Start to finish, print the entries exactly, and carry none of the pictures over.

(Data entries)
────────────────────────────────────────
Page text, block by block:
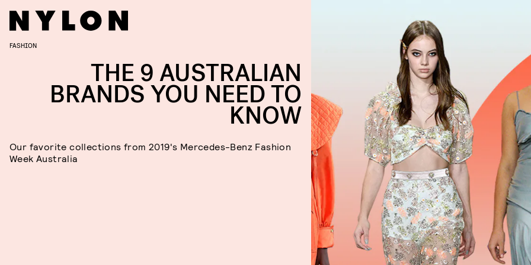
FASHION
THE 9 AUSTRALIAN
BRANDS YOU NEED TO
KNOW
Our favorite collections from 2019's Mercedes-Benz Fashion
Week Australia
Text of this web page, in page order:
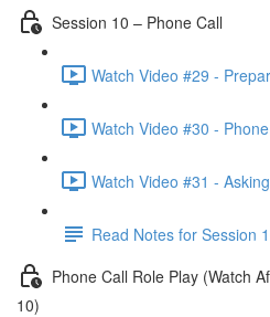
Session 10 – Phone Call
Watch Video #29 -
Watch Video #30 -
Watch Video #31 -
Read Notes for Session
Phone Call Role Play (Watch
10)
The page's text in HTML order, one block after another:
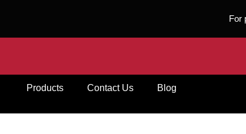
For
Products Contact Us Blog
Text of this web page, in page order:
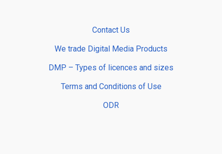
Contact Us
We trade Digital Media Products
DMP – Types of licences and sizes
Terms and Conditions of Use
ODR
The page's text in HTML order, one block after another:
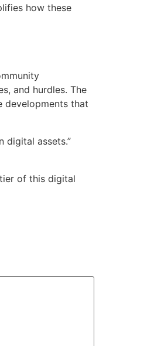
how these
and hurdles. The
developments that
digital assets.”
of this digital
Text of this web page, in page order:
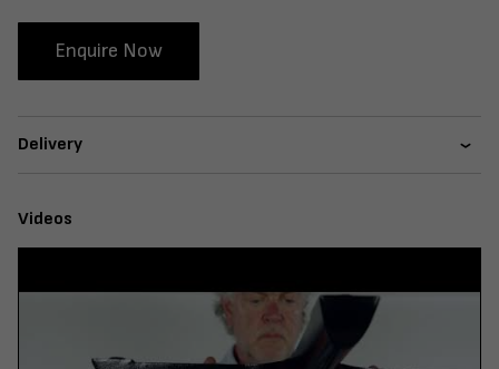
Enquire Now
Delivery
Videos
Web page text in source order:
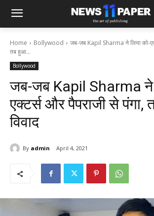
Home Bollywood
जब-जब Kapil Sharma ने लिया को-
तब हुआ...
Bollywood
जब-जब Kapil Sharma ने
एक्टर्स और पैपराजी से
विवाद
By admin April 4, 2021
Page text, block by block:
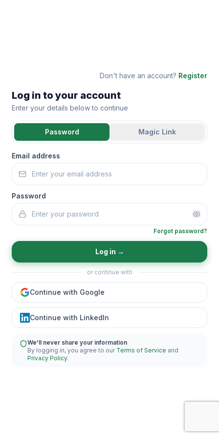
Don't have an account? Register
Log in to your account
Enter your details below to continue
Password Magic Link
Email address
Password
Forgot password?
Log in →
or continue with
Continue with Google
Continue with LinkedIn
We'll never share your information
By logging in, you agree to our Terms of Service and
Privacy Policy.
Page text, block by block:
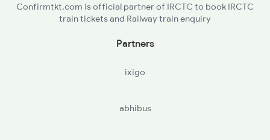
PUL - Rampura Phul
Confirmtkt.com is official partner of IRCTC to book IRCTC
train tickets and Railway train enquiry
Partners
ixigo
abhibus
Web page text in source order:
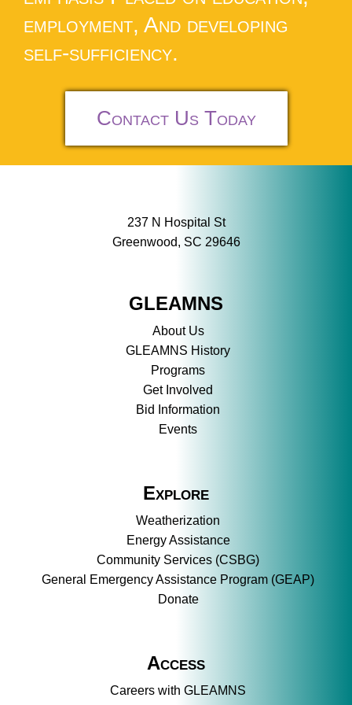
employment, And developing
self-sufficiency.
Contact Us Today
237 N Hospital St
Greenwood, SC 29646
GLEAMNS
About Us
GLEAMNS History
Programs
Get Involved
Bid Information
Events
Explore
Weatherization
Energy Assistance
Community Services (CSBG)
General Emergency Assistance Program (GEAP)
Donate
Access
Careers with GLEAMNS
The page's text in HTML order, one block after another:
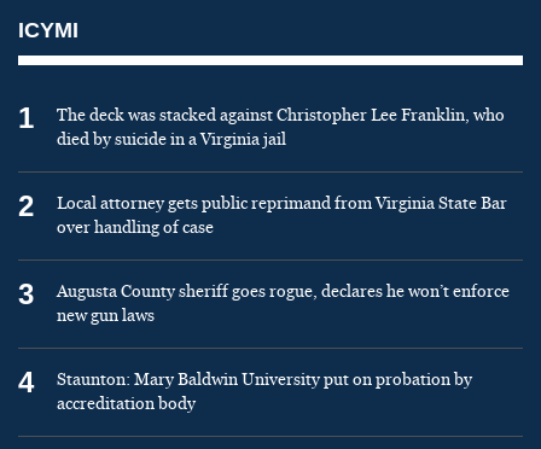
ICYMI
1
The deck was stacked against Christopher Lee Franklin, who
died by suicide in a Virginia jail
2
Local attorney gets public reprimand from Virginia State Bar
over handling of case
3
Augusta County sheriff goes rogue, declares he won’t enforce
new gun laws
4
Staunton: Mary Baldwin University put on probation by
accreditation body
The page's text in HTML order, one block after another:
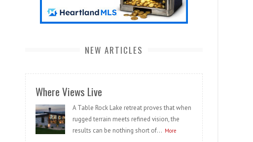
NEW ARTICLES
Where Views Live
A Table Rock Lake retreat proves that when
rugged terrain meets refined vision, the
results can be nothing short of... More
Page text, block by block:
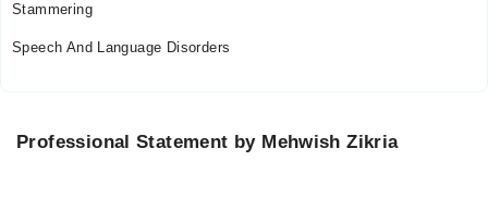
Stammering
Speech And Language Disorders
Professional Statement by Mehwish Zikria
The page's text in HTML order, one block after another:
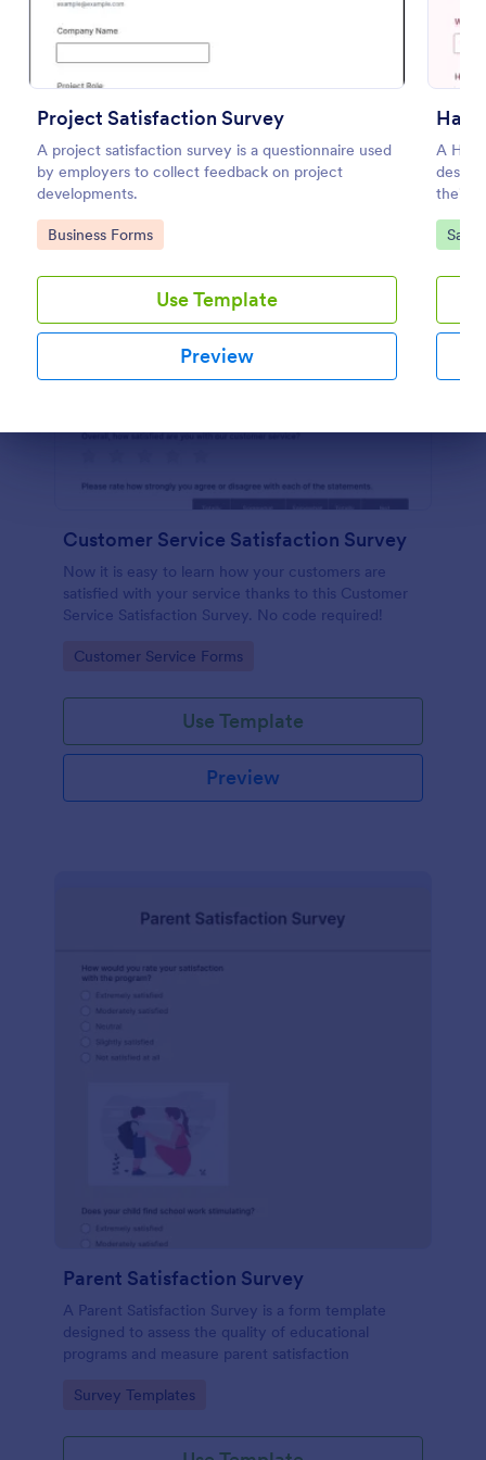
Project Satisfaction Survey
A project satisfaction survey is a questionnaire used
by employers to collect feedback on project
developments.
Go to Category:
Business Forms
Use Template
Preview
Hair
A Hair
their
Go
Preview
Customer Service Satisfaction Survey
Now it is easy to learn how your customers are
satisfied with your service thanks to this Customer
Service Satisfaction Survey. No code required!
Go to Category:
Customer Service Forms
Use Template
Preview
Parent Satisfaction Survey
A Parent Satisfaction Survey is a form template
designed to assess the quality of educational
programs and measure parent satisfaction
Go to Category:
Survey Templates
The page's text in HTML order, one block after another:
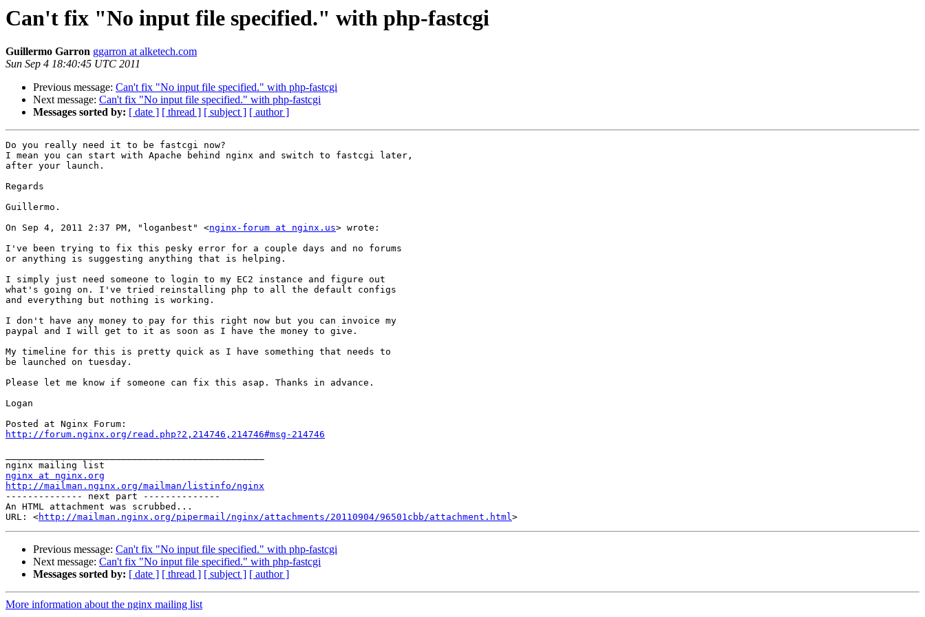
Can't fix "No input file specified." with php-fastcgi
Guillermo Garron ggarron at alketech.com
Sun Sep 4 18:40:45 UTC 2011
Previous message: Can't fix "No input file specified." with php-fastcgi
Next message: Can't fix "No input file specified." with php-fastcgi
Messages sorted by: [ date ] [ thread ] [ subject ] [ author ]
Do you really need it to be fastcgi now?
I mean you can start with Apache behind nginx and switch to fastcgi later,
after your launch.
Regards
Guillermo.
On Sep 4, 2011 2:37 PM, "loganbest" <nginx-forum at nginx.us> wrote:
I've been trying to fix this pesky error for a couple days and no forums
or anything is suggesting anything that is helping.
I simply just need someone to login to my EC2 instance and figure out
what's going on. I've tried reinstalling php to all the default configs
and everything but nothing is working.
I don't have any money to pay for this right now but you can invoice my
paypal and I will get to it as soon as I have the money to give.
My timeline for this is pretty quick as I have something that needs to
be launched on tuesday.
Please let me know if someone can fix this asap. Thanks in advance.
Logan
http://forum.nginx.org/read.php?2,214746,214746#msg-214746
nginx at nginx.org
http://mailman.nginx.org/mailman/listinfo/nginx
-------------- next part --------------
An HTML attachment was scrubbed...
URL: <http://mailman.nginx.org/pipermail/nginx/attachments/20110904/96501cbb/attachment.html
Previous message: Can't fix "No input file specified." with php-fastcgi
Next message: Can't fix "No input file specified." with php-fastcgi
Messages sorted by: [ date ] [ thread ] [ subject ] [ author ]
More information about the nginx mailing list
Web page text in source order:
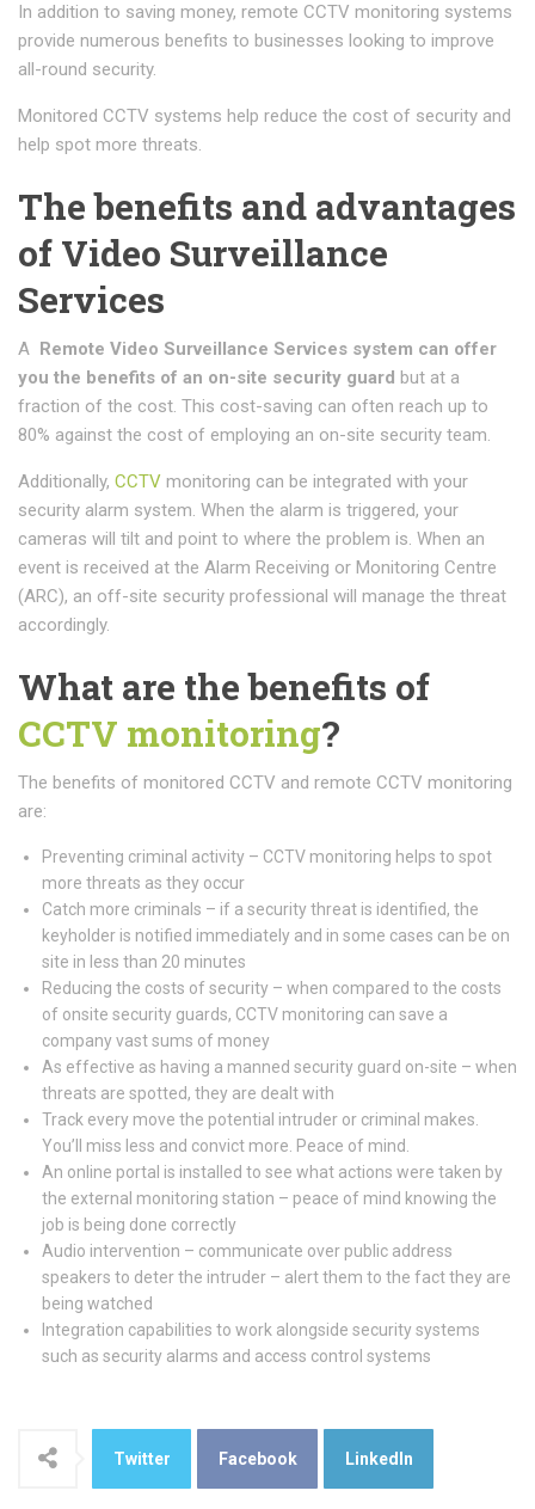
────────────────────────────────────────
*RESPONSE BELOW*:
Page text, block by block:
FASHION
THE 9 AUSTRALIAN
BRANDS YOU NEED TO
KNOW
Our favorite collections from 2019's Mercedes-Benz Fashion
Week Australia
Text of this web page, in page order:
Session 10 – Phone Call
Watch Video #29 -
Watch Video #30 -
Watch Video #31 -
Read Notes for Session
Phone Call Role Play (Watch
10)
The page's text in HTML order, one block after another:
For
Products Contact Us Blog
Text of this web page, in page order:
Contact Us
We trade Digital Media Products
DMP – Types of licences and sizes
Terms and Conditions of Use
ODR
The page's text in HTML order, one block after another:
how these
and hurdles. The
developments that
digital assets.”
of this digital
Text of this web page, in page order:
Enquire Now
Delivery
Videos
Web page text in source order:
Home Bollywood
जब-जब Kapil Sharma ने लिया को-
तब हुआ...
Bollywood
जब-जब Kapil Sharma ने
एक्टर्स और पैपराजी से
विवाद
By admin April 4, 2021
Page text, block by block:
Don't have an account? Register
Log in to your account
Enter your details below to continue
Password Magic Link
Email address
Password
Forgot password?
Log in →
or continue with
Continue with Google
Continue with LinkedIn
We'll never share your information
By logging in, you agree to our Terms of Service and
Privacy Policy.
Page text, block by block:
PUL - Rampura Phul
Confirmtkt.com is official partner of IRCTC to book IRCTC
train tickets and Railway train enquiry
Partners
ixigo
abhibus
Web page text in source order:
employment, And developing
self-sufficiency.
Contact Us Today
237 N Hospital St
Greenwood, SC 29646
GLEAMNS
About Us
GLEAMNS History
Programs
Get Involved
Bid Information
Events
Explore
Weatherization
Energy Assistance
Community Services (CSBG)
General Emergency Assistance Program (GEAP)
Donate
Access
Careers with GLEAMNS
The page's text in HTML order, one block after another:
ICYMI
1
The deck was stacked against Christopher Lee Franklin, who
died by suicide in a Virginia jail
2
Local attorney gets public reprimand from Virginia State Bar
over handling of case
3
Augusta County sheriff goes rogue, declares he won’t enforce
new gun laws
4
Staunton: Mary Baldwin University put on probation by
accreditation body
The page's text in HTML order, one block after another:
NEW ARTICLES
Where Views Live
A Table Rock Lake retreat proves that when
rugged terrain meets refined vision, the
results can be nothing short of... More
Page text, block by block:
Stammering
Speech And Language Disorders
Professional Statement by Mehwish Zikria
The page's text in HTML order, one block after another:
Project Satisfaction Survey
A project satisfaction survey is a questionnaire used
by employers to collect feedback on project
developments.
Go to Category:
Business Forms
Use Template
Preview
Hair
A Hair
their
Go
Preview
Customer Service Satisfaction Survey
Now it is easy to learn how your customers are
satisfied with your service thanks to this Customer
Service Satisfaction Survey. No code required!
Go to Category:
Customer Service Forms
Use Template
Preview
Parent Satisfaction Survey
A Parent Satisfaction Survey is a form template
designed to assess the quality of educational
programs and measure parent satisfaction
Go to Category:
Survey Templates
The page's text in HTML order, one block after another:
Can't fix "No input file specified." with php-fastcgi
Guillermo Garron ggarron at alketech.com
Sun Sep 4 18:40:45 UTC 2011
Previous message: Can't fix "No input file specified." with php-fastcgi
Next message: Can't fix "No input file specified." with php-fastcgi
Messages sorted by: [ date ] [ thread ] [ subject ] [ author ]
Do you really need it to be fastcgi now?
I mean you can start with Apache behind nginx and switch to fastcgi later,
after your launch.
Regards
Guillermo.
On Sep 4, 2011 2:37 PM, "loganbest" <nginx-forum at nginx.us> wrote:
I've been trying to fix this pesky error for a couple days and no forums
or anything is suggesting anything that is helping.
I simply just need someone to login to my EC2 instance and figure out
what's going on. I've tried reinstalling php to all the default configs
and everything but nothing is working.
I don't have any money to pay for this right now but you can invoice my
paypal and I will get to it as soon as I have the money to give.
My timeline for this is pretty quick as I have something that needs to
be launched on tuesday.
Please let me know if someone can fix this asap. Thanks in advance.
Logan
http://forum.nginx.org/read.php?2,214746,214746#msg-214746
nginx at nginx.org
http://mailman.nginx.org/mailman/listinfo/nginx
-------------- next part --------------
An HTML attachment was scrubbed...
URL: <http://mailman.nginx.org/pipermail/nginx/attachments/20110904/96501cbb/attachment.html
Previous message: Can't fix "No input file specified." with php-fastcgi
Next message: Can't fix "No input file specified." with php-fastcgi
Messages sorted by: [ date ] [ thread ] [ subject ] [ author ]
More information about the nginx mailing list
Web page text in source order:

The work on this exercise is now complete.